ASSIGNMENT:
Take every line in the entries that includes the word "skripti" and copy it.

[Start of section]

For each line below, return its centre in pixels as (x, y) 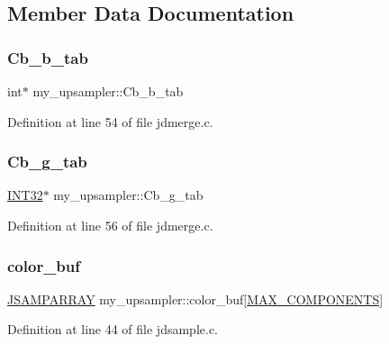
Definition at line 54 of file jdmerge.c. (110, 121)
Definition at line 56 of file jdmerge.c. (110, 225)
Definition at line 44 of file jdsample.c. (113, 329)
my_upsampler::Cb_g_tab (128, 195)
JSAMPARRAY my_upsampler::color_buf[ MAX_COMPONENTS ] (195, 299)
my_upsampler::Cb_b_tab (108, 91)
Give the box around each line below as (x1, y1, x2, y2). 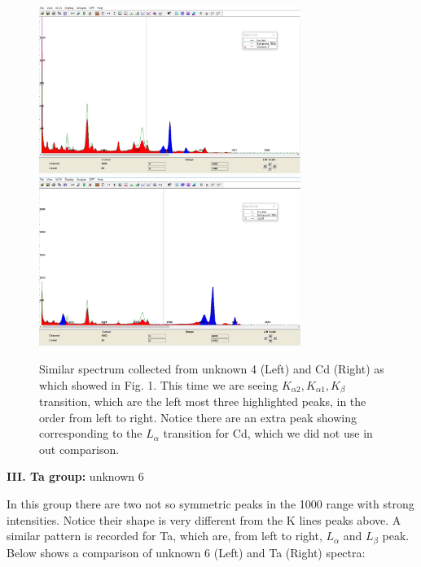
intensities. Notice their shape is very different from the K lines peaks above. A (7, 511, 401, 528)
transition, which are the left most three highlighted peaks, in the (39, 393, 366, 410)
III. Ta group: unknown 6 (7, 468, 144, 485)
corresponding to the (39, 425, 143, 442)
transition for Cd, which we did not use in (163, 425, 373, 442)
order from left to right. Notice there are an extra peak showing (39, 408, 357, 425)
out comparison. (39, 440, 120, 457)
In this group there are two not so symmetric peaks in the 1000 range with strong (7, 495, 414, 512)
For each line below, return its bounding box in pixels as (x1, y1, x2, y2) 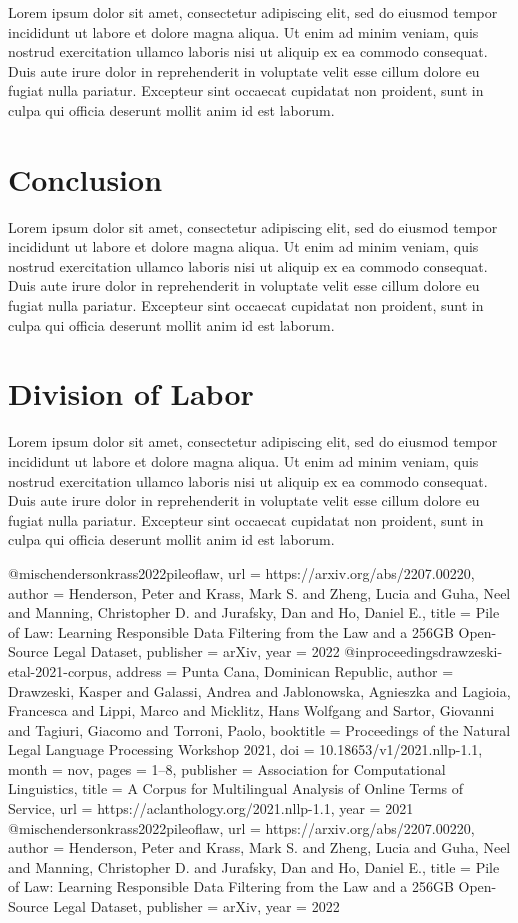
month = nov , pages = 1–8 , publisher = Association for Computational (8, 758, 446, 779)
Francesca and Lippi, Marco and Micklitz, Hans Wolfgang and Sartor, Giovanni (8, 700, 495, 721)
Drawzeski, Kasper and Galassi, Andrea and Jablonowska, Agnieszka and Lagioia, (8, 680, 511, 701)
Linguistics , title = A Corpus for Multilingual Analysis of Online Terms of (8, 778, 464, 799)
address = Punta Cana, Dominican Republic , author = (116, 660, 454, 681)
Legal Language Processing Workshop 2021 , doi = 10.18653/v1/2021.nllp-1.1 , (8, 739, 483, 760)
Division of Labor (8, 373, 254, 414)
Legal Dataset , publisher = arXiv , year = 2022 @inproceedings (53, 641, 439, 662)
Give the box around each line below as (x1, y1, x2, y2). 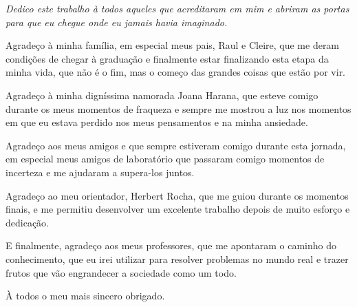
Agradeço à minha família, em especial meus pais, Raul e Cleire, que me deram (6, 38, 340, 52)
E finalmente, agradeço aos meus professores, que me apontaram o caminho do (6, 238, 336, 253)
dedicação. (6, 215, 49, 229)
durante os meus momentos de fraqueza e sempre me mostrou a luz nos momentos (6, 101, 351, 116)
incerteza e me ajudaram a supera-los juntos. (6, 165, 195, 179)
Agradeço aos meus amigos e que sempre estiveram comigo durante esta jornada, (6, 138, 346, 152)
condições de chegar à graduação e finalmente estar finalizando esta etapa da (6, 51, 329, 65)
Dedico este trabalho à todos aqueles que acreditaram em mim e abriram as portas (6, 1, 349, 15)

[End of section]
[Start of section]

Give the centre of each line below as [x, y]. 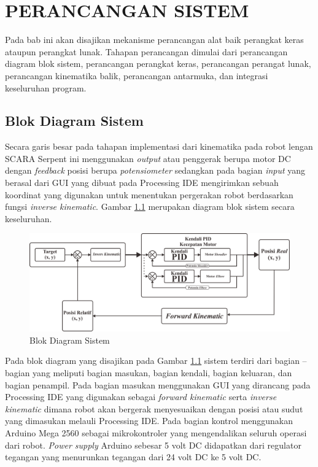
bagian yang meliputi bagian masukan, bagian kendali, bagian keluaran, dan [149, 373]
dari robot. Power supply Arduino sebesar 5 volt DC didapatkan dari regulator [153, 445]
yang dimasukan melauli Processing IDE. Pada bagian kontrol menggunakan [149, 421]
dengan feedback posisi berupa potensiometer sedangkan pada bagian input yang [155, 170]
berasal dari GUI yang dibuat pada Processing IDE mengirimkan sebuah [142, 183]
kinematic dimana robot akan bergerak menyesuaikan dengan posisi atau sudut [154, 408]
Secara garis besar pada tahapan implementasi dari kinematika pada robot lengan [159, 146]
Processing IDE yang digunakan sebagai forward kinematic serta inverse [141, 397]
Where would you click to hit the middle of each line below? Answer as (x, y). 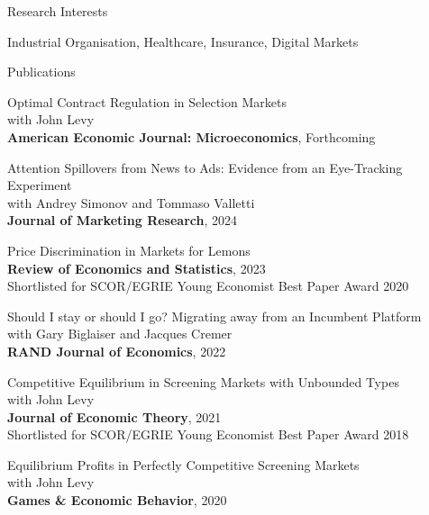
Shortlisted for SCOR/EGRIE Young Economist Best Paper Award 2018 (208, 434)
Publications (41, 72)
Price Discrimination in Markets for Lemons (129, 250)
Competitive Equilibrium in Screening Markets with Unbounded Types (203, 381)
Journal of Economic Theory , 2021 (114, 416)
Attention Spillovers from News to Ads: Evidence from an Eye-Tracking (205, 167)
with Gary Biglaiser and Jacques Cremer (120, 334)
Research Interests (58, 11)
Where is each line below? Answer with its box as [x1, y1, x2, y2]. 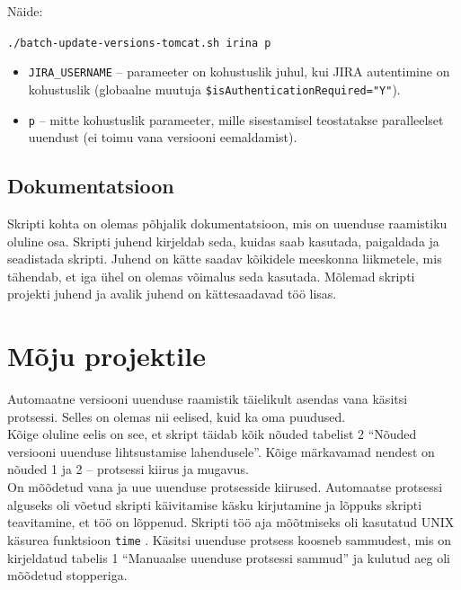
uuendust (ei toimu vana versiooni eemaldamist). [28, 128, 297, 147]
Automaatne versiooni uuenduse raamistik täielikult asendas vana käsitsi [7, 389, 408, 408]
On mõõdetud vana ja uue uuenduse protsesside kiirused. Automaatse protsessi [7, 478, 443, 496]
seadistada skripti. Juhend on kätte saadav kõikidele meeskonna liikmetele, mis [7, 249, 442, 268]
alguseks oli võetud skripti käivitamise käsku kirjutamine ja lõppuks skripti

[End of section]

ANSWER TO THIS TASK:
seadistada skripti. Juhend on kätte saadav kõikidele meeskonna liikmetele, mis [7, 249, 442, 268]
alguseks oli võetud skripti käivitamise käsku kirjutamine ja lõppuks skripti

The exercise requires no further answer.